Les approches quantitatives répondent aux questions de recherche qui nécessitent de tester des hypothèses, de mesurer et d’évaluer les relations entre des variables afin de produire des connaissances statistiquement généralisables et significatives. Quant aux approches qualitatives, elles abordent des questions de recherche qui nécessitent de générer des hypothèses, de décrire des phénomènes et de les interpréter pour produire des connaissances contextualisées et particulières (Schweizer et al., 2020). Notre recherche nous incite à combiner ces deux types d’approches, qui se nomment : méthode mixte de recherche. Depuis la fin des années 90, cette méthode est reconnue pour combiner rigoureusement l’approche quantitative et qualitative afin de traiter des questions complexes (Schweizer et al., 2020).

Les méthodes mixtes prennent en considération le contexte et le sens que prennent certains phénomènes (Schoonemboom & Johnson, 2017, cité par Schweizer et al., 2020) dans l’objectif d’obtenir de nouveaux éclairages sur un concept ou sur des questions de recherches. Plano Clark et Ivankova (2016) identifient trois principaux types de dispositifs de méthodes mixtes qui permettent d’identifier le plan de recherche (Taguchi, 2018 cité par Schweizer et al., 2020) :

- Dispositif 1 (Design Convergent Parallèle) : « simultané Quan + Qual » qui compare et fusionne les résultats quantitatifs et qualitatifs dans le but d’offrir des résultats plus complets.

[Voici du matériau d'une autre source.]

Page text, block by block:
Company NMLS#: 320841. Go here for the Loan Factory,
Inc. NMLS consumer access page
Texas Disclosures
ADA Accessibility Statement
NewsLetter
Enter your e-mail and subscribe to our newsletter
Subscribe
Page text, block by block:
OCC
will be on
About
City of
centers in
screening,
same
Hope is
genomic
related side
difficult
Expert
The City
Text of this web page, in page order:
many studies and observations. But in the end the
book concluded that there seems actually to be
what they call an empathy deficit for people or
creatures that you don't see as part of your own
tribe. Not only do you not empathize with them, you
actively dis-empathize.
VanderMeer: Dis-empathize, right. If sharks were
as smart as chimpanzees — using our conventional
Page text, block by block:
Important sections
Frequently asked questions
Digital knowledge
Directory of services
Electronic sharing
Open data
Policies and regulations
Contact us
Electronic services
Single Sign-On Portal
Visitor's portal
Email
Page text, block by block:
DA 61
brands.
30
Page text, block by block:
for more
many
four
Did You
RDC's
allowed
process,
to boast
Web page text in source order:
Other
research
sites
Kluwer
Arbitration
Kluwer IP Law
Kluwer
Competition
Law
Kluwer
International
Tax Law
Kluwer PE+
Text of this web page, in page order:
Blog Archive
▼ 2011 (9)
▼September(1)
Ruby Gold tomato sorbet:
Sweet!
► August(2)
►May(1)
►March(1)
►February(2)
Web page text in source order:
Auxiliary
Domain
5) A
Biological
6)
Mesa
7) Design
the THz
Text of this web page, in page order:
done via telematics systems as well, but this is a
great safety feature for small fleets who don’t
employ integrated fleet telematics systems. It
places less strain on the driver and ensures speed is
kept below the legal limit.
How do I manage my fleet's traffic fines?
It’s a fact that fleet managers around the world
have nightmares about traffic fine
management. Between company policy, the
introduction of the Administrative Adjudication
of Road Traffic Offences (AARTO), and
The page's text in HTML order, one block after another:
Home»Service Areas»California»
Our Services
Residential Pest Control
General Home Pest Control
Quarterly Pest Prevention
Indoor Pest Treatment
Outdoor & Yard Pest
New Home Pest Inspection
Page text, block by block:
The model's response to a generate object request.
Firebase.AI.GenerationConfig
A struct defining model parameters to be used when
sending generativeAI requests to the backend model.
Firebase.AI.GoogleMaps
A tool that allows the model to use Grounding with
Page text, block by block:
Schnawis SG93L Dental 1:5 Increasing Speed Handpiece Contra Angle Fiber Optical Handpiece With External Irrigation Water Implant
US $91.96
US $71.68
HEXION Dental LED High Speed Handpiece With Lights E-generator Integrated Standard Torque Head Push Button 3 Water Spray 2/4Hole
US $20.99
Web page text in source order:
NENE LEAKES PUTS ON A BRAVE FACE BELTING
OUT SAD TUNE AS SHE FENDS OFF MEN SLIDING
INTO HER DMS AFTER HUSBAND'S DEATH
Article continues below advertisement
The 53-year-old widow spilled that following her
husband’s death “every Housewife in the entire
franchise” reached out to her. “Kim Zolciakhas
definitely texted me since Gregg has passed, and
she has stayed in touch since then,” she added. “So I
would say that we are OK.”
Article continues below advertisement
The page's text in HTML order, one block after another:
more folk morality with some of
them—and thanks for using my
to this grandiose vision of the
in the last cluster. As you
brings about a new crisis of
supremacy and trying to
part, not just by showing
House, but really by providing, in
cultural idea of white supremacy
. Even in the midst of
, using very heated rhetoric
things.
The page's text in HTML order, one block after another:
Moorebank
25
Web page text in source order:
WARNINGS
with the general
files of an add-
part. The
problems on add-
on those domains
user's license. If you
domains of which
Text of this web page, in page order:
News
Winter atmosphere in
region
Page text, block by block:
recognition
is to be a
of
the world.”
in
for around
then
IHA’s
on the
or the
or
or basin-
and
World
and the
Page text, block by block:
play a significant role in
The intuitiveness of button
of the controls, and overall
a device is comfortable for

- Dispositif 2 (Design Séquentiel explicatif) : « séquentiel Quan  Qual » qui utilise les données qualitatives dans l’objectif d’expliquer ou de confirmer les résultats quantitatifs initiaux.

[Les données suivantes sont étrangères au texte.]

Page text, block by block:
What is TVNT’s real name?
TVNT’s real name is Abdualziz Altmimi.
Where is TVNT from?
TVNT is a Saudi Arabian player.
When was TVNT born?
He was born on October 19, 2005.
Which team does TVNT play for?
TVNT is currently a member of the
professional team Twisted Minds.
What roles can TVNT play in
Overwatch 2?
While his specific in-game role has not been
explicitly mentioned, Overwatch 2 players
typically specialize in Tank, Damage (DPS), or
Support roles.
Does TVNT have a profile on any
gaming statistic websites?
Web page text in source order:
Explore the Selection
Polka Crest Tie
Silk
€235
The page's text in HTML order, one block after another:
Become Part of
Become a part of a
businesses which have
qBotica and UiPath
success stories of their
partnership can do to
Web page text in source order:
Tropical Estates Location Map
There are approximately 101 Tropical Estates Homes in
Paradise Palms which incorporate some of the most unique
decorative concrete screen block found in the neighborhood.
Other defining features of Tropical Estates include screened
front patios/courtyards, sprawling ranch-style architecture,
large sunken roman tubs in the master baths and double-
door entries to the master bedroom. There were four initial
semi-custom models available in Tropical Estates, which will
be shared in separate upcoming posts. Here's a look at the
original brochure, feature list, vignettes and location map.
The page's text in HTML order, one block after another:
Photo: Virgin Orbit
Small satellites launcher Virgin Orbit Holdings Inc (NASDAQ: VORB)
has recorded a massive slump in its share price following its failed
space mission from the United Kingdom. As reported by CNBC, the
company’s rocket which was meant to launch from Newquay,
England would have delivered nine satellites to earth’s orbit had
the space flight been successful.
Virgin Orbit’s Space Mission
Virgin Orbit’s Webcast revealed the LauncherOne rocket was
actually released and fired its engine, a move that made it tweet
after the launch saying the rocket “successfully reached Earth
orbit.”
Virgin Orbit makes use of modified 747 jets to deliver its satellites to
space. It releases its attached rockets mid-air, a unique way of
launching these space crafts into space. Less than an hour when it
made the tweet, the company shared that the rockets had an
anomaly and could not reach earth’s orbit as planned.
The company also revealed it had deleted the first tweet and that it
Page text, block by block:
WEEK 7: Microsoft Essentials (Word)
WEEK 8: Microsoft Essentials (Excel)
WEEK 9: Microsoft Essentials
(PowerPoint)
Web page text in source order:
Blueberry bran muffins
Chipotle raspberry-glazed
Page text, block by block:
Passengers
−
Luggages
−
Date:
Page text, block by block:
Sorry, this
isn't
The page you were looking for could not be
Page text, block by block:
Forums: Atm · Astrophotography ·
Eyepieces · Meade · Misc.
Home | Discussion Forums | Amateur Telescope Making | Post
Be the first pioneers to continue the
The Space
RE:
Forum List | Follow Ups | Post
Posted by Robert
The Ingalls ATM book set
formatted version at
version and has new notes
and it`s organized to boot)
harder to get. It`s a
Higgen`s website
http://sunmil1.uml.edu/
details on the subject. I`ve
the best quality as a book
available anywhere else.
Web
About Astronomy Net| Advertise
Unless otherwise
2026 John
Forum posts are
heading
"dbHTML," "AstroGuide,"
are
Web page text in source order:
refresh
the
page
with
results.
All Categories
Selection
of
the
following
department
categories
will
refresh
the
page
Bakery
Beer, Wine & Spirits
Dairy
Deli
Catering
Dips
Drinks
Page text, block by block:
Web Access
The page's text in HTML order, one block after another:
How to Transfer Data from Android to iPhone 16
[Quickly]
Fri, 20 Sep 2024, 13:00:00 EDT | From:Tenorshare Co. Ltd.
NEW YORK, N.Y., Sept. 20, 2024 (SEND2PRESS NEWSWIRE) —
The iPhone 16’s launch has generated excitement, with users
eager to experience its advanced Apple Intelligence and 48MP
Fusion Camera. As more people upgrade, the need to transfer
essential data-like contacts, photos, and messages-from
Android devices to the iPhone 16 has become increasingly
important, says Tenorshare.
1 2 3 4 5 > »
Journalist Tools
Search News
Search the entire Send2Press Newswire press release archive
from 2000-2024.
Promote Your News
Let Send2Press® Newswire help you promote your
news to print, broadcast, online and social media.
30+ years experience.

- Dispositif 3 (Design Séquentiel Exploratoire) : « séquentiel Qual  Quan » qui utilise les données quantitatives dans l’objectif de généraliser, tester ou confirmer les résultats qualitatifs initiaux.

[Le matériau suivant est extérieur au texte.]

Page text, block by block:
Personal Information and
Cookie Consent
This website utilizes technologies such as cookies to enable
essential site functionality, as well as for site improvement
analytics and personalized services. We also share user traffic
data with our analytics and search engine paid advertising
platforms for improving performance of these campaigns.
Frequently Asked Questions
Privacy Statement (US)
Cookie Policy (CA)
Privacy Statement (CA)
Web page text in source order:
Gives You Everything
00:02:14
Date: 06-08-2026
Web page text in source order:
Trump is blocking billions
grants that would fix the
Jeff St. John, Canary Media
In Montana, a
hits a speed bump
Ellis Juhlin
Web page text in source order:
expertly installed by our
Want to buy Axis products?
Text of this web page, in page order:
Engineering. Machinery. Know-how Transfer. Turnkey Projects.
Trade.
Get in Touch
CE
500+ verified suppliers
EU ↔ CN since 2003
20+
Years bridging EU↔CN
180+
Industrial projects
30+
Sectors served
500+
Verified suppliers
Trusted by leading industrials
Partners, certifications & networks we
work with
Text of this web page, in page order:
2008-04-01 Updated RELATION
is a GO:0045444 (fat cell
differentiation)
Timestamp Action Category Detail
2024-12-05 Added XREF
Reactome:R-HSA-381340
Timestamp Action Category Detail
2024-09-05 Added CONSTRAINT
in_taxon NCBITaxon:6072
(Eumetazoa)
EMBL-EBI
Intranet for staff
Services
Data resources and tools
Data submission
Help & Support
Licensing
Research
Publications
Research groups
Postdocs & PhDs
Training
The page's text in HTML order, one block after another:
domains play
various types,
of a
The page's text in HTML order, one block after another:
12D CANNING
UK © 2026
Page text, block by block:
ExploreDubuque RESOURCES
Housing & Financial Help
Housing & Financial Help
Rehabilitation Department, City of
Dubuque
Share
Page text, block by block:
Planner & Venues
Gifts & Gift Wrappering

Les méthodologies mixtes sont soumises à des procédures rigoureuses afin de respecter l’intégrité et la rigueur méthodologique (Taguchi, 2018). Ci-dessous, nous présentons notre plan de recherche. La méthode mixte peut être à dominante qualitative, ou quantitative ou mixte. Dans notre travail de recherche, elle sera à dominante quantitative. Le recueil des données se fera séparément et non simultanément. L’architecture de notre thèse s’apparentera au dispositif 2 : « Design Séquentiel Explicatif ». L’approche quantitative teste une ou des hypothèses et l’approche qualitative qui suivra permettra d’éclairer les mécanismes à l’œuvre dans les résultats obtenus au préalable. Dans ce plan de recherche, les données quantitatives sont analysées pour déterminer lequel de leurs aspects nécessitent un approfondissement qualitatif (Schweizer et al., 2020). Ensuite, les données qualitatives sont analysées afin de mettre en exergue des questions de recherche pour des recherches futures. Dans cette configuration, on tente de comprendre « le pourquoi ».

Enfin, comment nos données seront intégrées ? Nos données quantitatives et qualitatives seront discutées séparément selon une approche contigüe (European Research Council Scientific Council, 2018 cité par Schweizer et al., 2020). Néanmoins, les résultats qualitatifs compléteront les résultats quantitatifs.